Say, as a bare number, how many lines of the listing hold "sont".

[[ Available data, beginning ]]

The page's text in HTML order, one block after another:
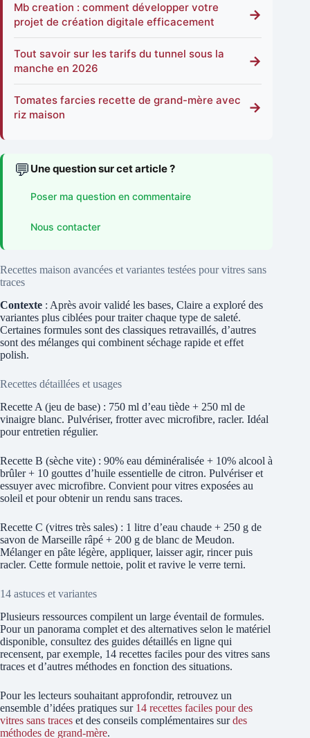
Mb creation : comment développer votre
projet de création digitale efficacement
→
Tout savoir sur les tarifs du tunnel sous la
manche en 2026
→
Tomates farcies recette de grand-mère avec
riz maison
→
💬 Une question sur cet article ?
Poser ma question en commentaire
Nous contacter
Recettes maison avancées et variantes testées pour vitres sans
traces
Contexte : Après avoir validé les bases, Claire a exploré des
variantes plus ciblées pour traiter chaque type de saleté.
Certaines formules sont des classiques retravaillés, d’autres
sont des mélanges qui combinent séchage rapide et effet
polish.
Recettes détaillées et usages
Recette A (jeu de base) : 750 ml d’eau tiède + 250 ml de
vinaigre blanc. Pulvériser, frotter avec microfibre, racler. Idéal
pour entretien régulier.
Recette B (sèche vite) : 90% eau déminéralisée + 10% alcool à
brûler + 10 gouttes d’huile essentielle de citron. Pulvériser et
essuyer avec microfibre. Convient pour vitres exposées au
soleil et pour obtenir un rendu sans traces.
Recette C (vitres très sales) : 1 litre d’eau chaude + 250 g de
savon de Marseille râpé + 200 g de blanc de Meudon.
Mélanger en pâte légère, appliquer, laisser agir, rincer puis
racler. Cette formule nettoie, polit et ravive le verre terni.
14 astuces et variantes
Plusieurs ressources compilent un large éventail de formules.
Pour un panorama complet et des alternatives selon le matériel
disponible, consultez des guides détaillés en ligne qui
recensent, par exemple, 14 recettes faciles pour des vitres sans
traces et d’autres méthodes en fonction des situations.
Pour les lecteurs souhaitant approfondir, retrouvez un
ensemble d’idées pratiques sur 14 recettes faciles pour des
vitres sans traces et des conseils complémentaires surdes
méthodes de grand-mère.
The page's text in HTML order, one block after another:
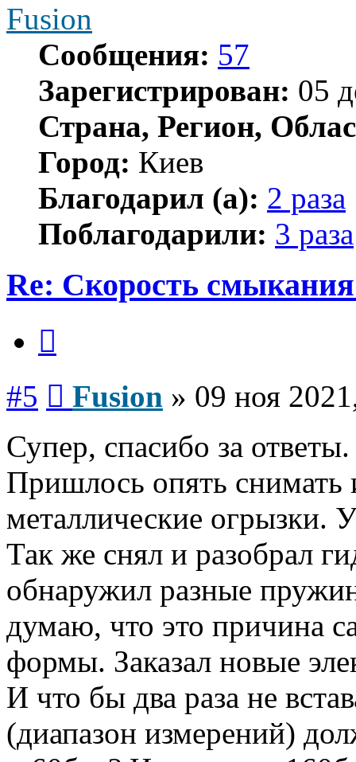
Fusion
Сообщения: 57
Зарегистрирован: 05
Страна, Регион,
Город: Киев
Благодарил (а): 2 раза
Поблагодарили: 3 раза
Re: Скорость
#5 Fusion » 09 ноя
Супер, спасибо за ответы.
Пришлось опять снимать
металлические огрызки.
Так же снял и разобрал
обнаружил разные
думаю, что это причина
формы. Заказал новые
И что бы два раза не
(диапазон измерений)
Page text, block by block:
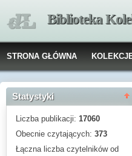
Biblioteka
STRONA GŁÓWNA
Statystyki
Liczba publikacji: 17060
Obecnie czytających: 373
Łączna liczba czytelników od
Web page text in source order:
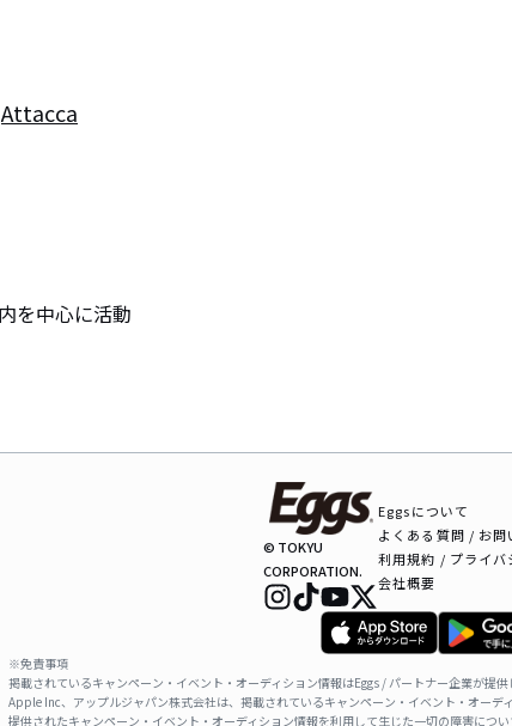
Attacca
を中心に活動
© TOKYU
CORPORATION.
Eggsについて
よくある質問 / お問
利用規約 / プライバ
会社概要
※免責事項
掲載されているキャンペーン・イベント・オーディション情報はEggs / パートナー企業が提供
Apple Inc、アップルジャパン株式会社は、掲載されているキャンペーン・イベント・オーデ
提供されたキャンペーン・イベント・オーディション情報を利用して生じた一切の障害につ
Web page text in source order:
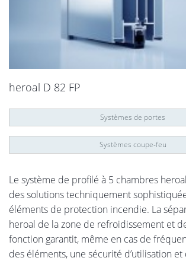
heroal D 82 FP
Systèmes de portes
Systèmes coupe-feu
Le système de profilé à 5 chambres
des solutions techniquement
éléments de protection incendie. La
heroal de la zone de refroidissement et
fonction garantit, même en cas de
des éléments, une sécurité d’utilisation
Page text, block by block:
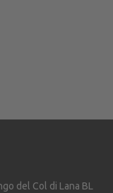
del Col di Lana BL
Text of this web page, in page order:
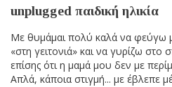
unplugged παιδική ηλικία
Mε θυμάμαι πολύ καλά να φεύγω
«στη γειτονιά» και να γυρίζω στο
επίσης ότι η μαμά μου δεν με
Απλά, κάποια στιγμή... με έβλεπε
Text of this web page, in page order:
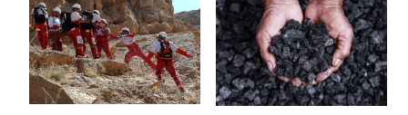
04 Khordad 1405 - 14:37
02 Khordad 1405 - 22:03

[[ Available data, end ]]

→ Your solution: 2